Dehnen nach dem Sport vermindet die Gefahr eines Krampfes  (Foto: TK-Pressefoto 8512000191)
Dehnen nach dem Sport vermindet die Gefahr eines Krampfes (Foto: TK-Pressefoto 8512000191)
> Muskelkrämpfe: Keine Hilfe von Magnesium

Wer mehr Sport treibt oder lange am Schreibtisch sitzt, den überraschen manchmal nachts schmerzhafte Muskelkrämpfe. Meist wird den Betroffenen das etablierteste aller Mittel gegen Wadenkrämpfe empfohlen: Magnesium. Doch die Wirkung des so hochgelobten Mineralstoffes lässt sich nicht beweisen.


„Körperliche Anstrengung ist ein bekannter Krampf-Auslöser“, warnt der Physiotherapeut André Wolter, Seevetal-Hittfeld. Manche Menschen würden aber auch bei langem Sitzen oder mitten in der Nacht von Krämpfen überrascht. Dabei sind meist die Wade von Muskelkrämpfen betroffen, manchmal aber auch die vordere und hintere Oberschenkelmuskulatur. 


Und was tun, wenn ein Muskel gar nicht mehr lockerlassen möchte? Wolter empfiehlt dehnen, um den Krampf „herauszuziehen“: „In der Regel hilft das auch tatsächlich.“ Der Krampf lasse rasch nach, bis er dann ganz verschwinde. Dehnen hilft aber nicht nur bei akutem Schmerz, es kann auch Problemen vorbeugen. Beispielsweise wenn man die Wadenmuskulatur in eine Schrittstellung bringe, bei der das hintere Bein gestreckt und das vordere Bein gebeugt werde. Die Ferse des hinteren Beins bleibe dabei auf dem Boden.


Das wirkt tatsächlich, betont Wolter. Im Rahmen der Studie hätten die Prüflinge ihre Waden- und Oberschenkelmuskulatur vorbeugend gedehnt. Das ließ die Anzahl der Krämpfe sinken. Dabei genügte es, die Waden- und Oberschenkelmuskulatur vor dem Schlafen jeweils dreimal für zehn Sekunden zu dehnen.


Der weit verbreiteten Annahme, dass Magnesium Krämpfen vorbeugen könne, widerspricht Wolter. Ja, ein Magnesiummangel könne die Muskelspannung negativ beeinflussen und und ja,  in diesen Fällen könne die Einnahme eine Entspannung bewirken. Dass das aber Krämpfe lindern solle, das verneint der Mediziner: „Bisher konnte keine Studie einen positiven Effekt von Magnesium nachweisen.“ 


Der Grund: Die Ursache des Krampfes ist nicht im Muskel selbst zu finden, sondern in der sogenannte Alpha-Motoneuronen-Aktivität. Bei einem Krampf senden Nervenzellen nicht mehr nur elektrische Impulse, wenn das Gehirn den Befehl dazu gibt. Vielmehr geben sie unkontrolliert Signale an den Muskel weiter, sich ständig zusammen zu ziehen und das so lange, bis dieser schließlich verkrampft. 

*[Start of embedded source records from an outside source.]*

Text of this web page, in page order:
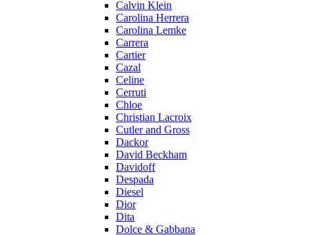
Calvin Klein
Carolina Herrera
Carolina Lemke
Carrera
Cartier
Cazal
Celine
Cerruti
Chloe
Christian Lacroix
Cutler and Gross
Dackor
David Beckham
Davidoff
Despada
Diesel
Dior
Dita
Dolce & Gabbana
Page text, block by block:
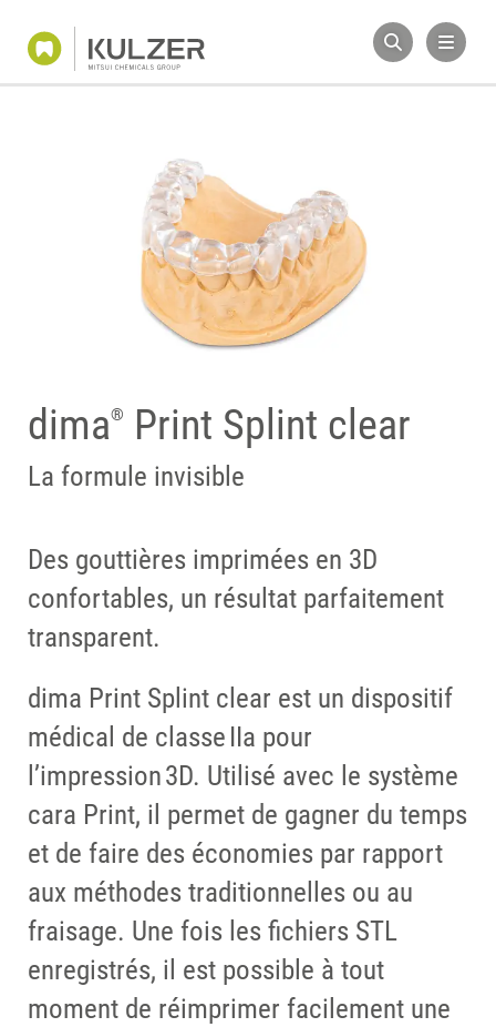
dima® Print Splint clear
La formule invisible
Des gouttières imprimées en 3D
confortables, un résultat parfaitement
transparent.
dima Print Splint clear est un dispositif
médical de classe IIa pour
l’impression 3D. Utilisé avec le système
cara Print, il permet de gagner du temps
et de faire des économies par rapport
aux méthodes traditionnelles ou au
fraisage. Une fois les fichiers STL
enregistrés, il est possible à tout
moment de réimprimer facilement une
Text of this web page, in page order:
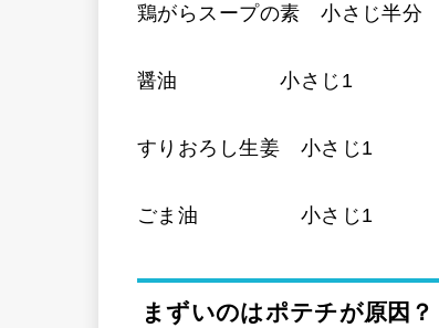
鶏がらスープの素 小さじ半分
醤油 小さじ1
すりおろし生姜 小さじ1
ごま油 小さじ1
まずいのはポテチが原因？
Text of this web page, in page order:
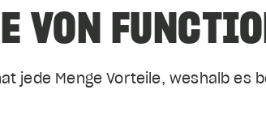
VON
jede Menge Vorteile, weshalb
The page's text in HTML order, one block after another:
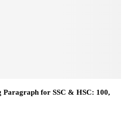
for SSC & HSC: 100,
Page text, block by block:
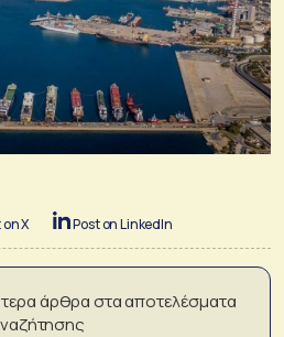
X Post on LinkedIn
άρθρα στα αποτελέσματα
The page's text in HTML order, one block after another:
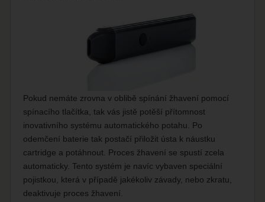
Pokud nemáte zrovna v oblibě spínání žhavení pomocí
spínacího tlačítka, tak vás jistě potěší přítomnost
inovativního systému automatického potahu. Po
odemčení baterie tak postačí přiložit ústa k náustku
cartridge a potáhnout. Proces žhavení se spustí zcela
automaticky. Tento systém je navíc vybaven speciální
pojistkou, která v případě jakékoliv závady, nebo zkratu,
deaktivuje proces žhavení.
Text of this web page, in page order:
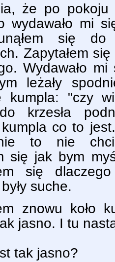
że po
wydawało mi
się
Zapytałem
Wydawało
leżały
kumpla: "czy
do krzesła
kumpla co to
to nie
się jak bym
się
suche.
znowu koło
jasno. I tu
tak jasno?
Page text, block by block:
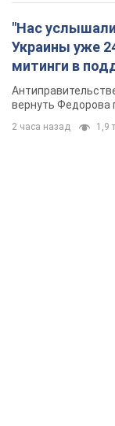
"Нас
Украины уже
митинги в
вернуть Федорова
2 часа назад 1,9
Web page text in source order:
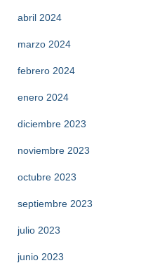
abril 2024
marzo 2024
febrero 2024
enero 2024
diciembre 2023
noviembre 2023
octubre 2023
septiembre 2023
julio 2023
junio 2023
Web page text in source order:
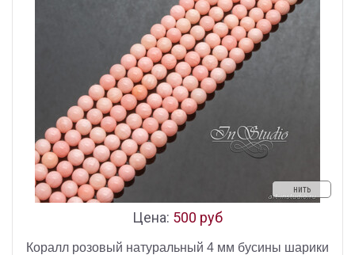
нить
Цена: 500 руб
Коралл розовый натуральный 4 мм бусины шарики
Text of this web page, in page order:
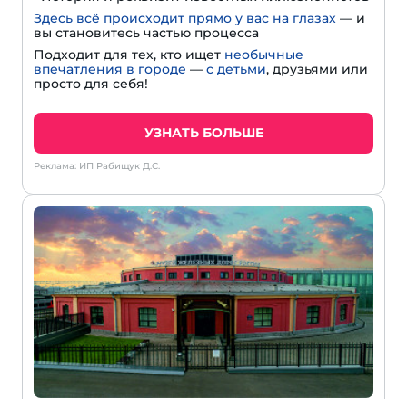
Здесь всё происходит прямо у вас на глазах — и
вы становитесь частью процесса
Подходит для тех, кто ищет необычные
впечатления в городе — с детьми, друзьями или
просто для себя!
УЗНАТЬ БОЛЬШЕ
Реклама: ИП Рабищук Д.С.
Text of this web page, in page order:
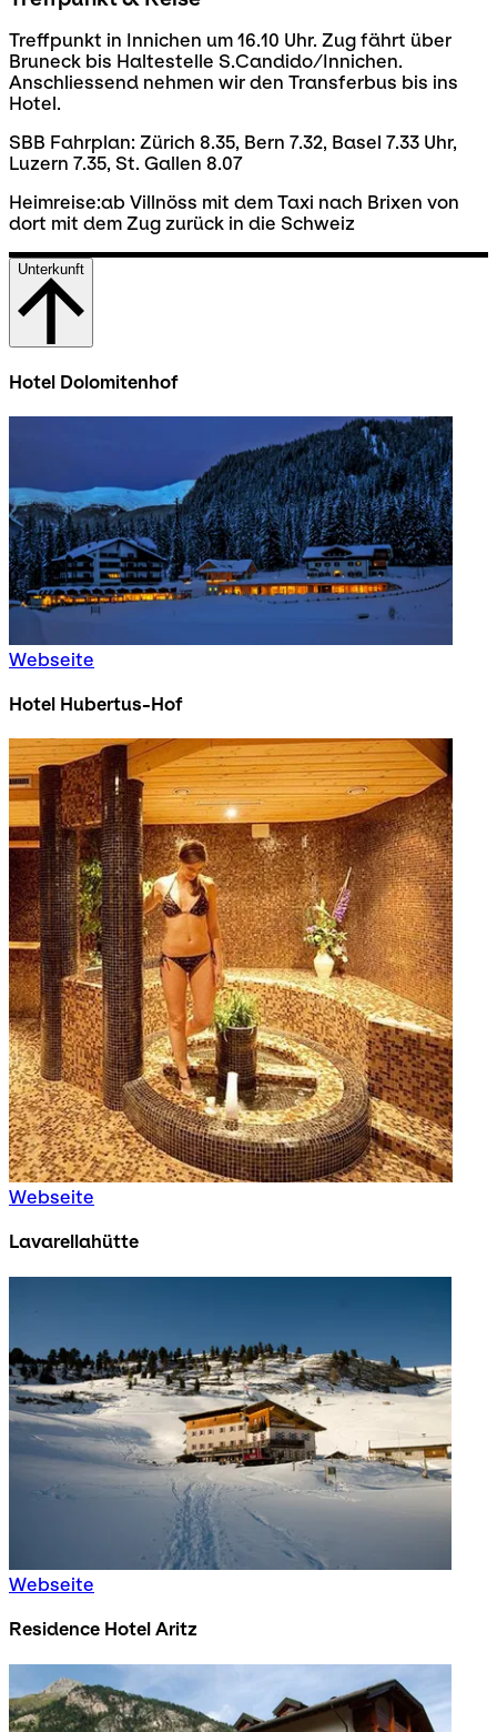
Treffpunkt in Innichen um 16.10 Uhr. Zug fährt über
Bruneck bis Haltestelle S.Candido/Innichen.
Anschliessend nehmen wir den Transferbus bis ins
Hotel.
SBB Fahrplan: Zürich 8.35, Bern 7.32, Basel 7.33 Uhr,
Luzern 7.35, St. Gallen 8.07
Heimreise:ab Villnöss mit dem Taxi nach Brixen von
dort mit dem Zug zurück in die Schweiz
Unterkunft
Hotel Dolomitenhof
Webseite
Hotel Hubertus-Hof
Webseite
Lavarellahütte
Webseite
Residence Hotel Aritz
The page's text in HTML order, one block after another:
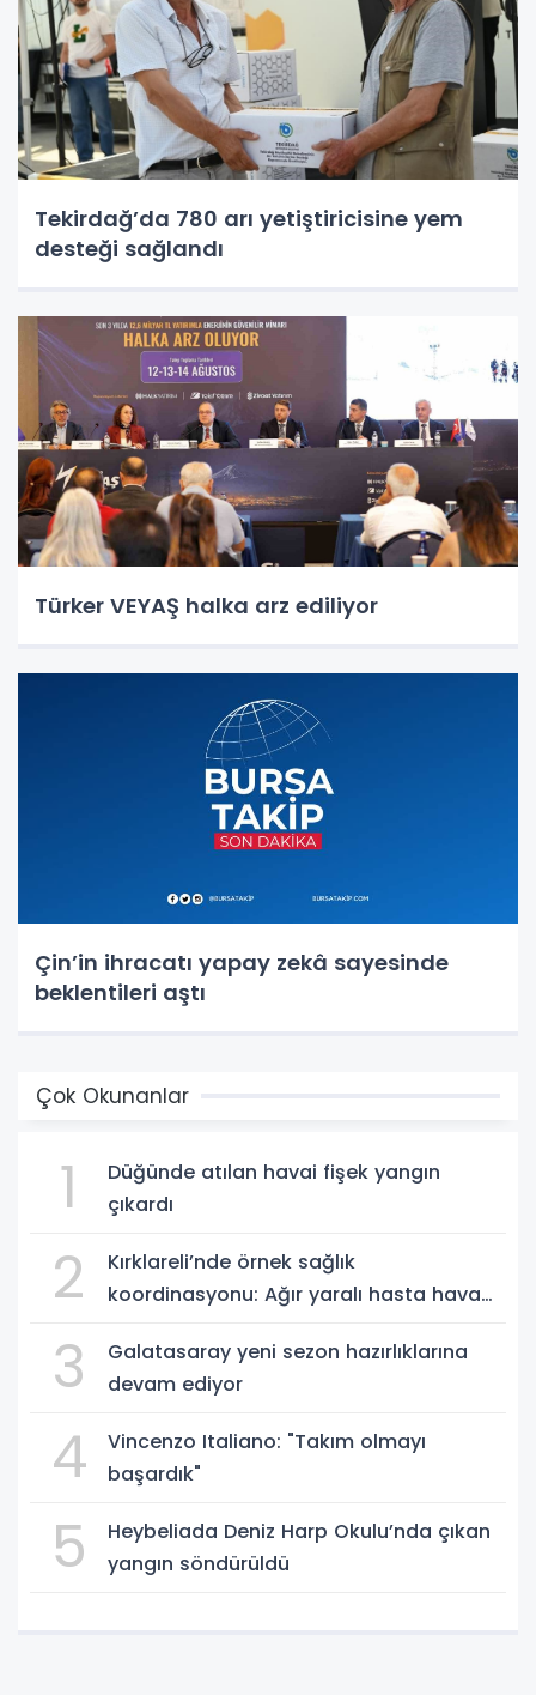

Spurenelemente bergen im übrigen Gefahren: man kann sie überdosieren. Folgen können  Müdigkeit und Blutdruckabfall sein. Mehr Erfolg dürfte die Einnahme von Chinin bringen, weil es die Anzahl, Dauer und Intensität von Krämpfen nachweislich senkt. Eine Überdosierung ist hierbei jedoch gleich lebensbedrohlich. Schwindel, aber auch Nervenschädigungen oder eine Lähmung des Herzmuskels können auftreten. Chinin muss in Deutschland seit fast zwei Jahren vom Arzt verschrieben werden und wird nur zurückhaltend verordnet. Chinin in der Limonade „Bitter Lemon“ ist in der Regel zu niedrig dosiert, um etwas zu bewirken.


Wolter empfiehlt etwas eher Ungewöhnliches: Gurkenwasser. Die essighaltige Flüssigkeit, in der Gewürzgurken eingelegt sind, verkürze einer amerikanischen Studie zufolge die Krampfdauer bei Betroffenen um fast die Hälfte. Getrunken werden soll bei akuten, durch Sport ausgelösten Krämpfen ein Milliliter Gurkenwasser pro Kilogramm Körpergewicht. Das  löse sich den Krampf durchschnittlich nach 85 Sekunden. Wolter ist sich aber nicht sicher, ob die Dosierung die entscheidende Rolle spielt: „Die Zeit ist viel zu kurz, als dass das Gurkenwasser den Magen passieren und vom Körper aufgenommen werden könnte.“ Womöglich sei es einfach der saure Geschmack im Rachen, der die Aktivität der impulsgebenden Nervenzellen drossele und auf diese Weise den Krampf löse.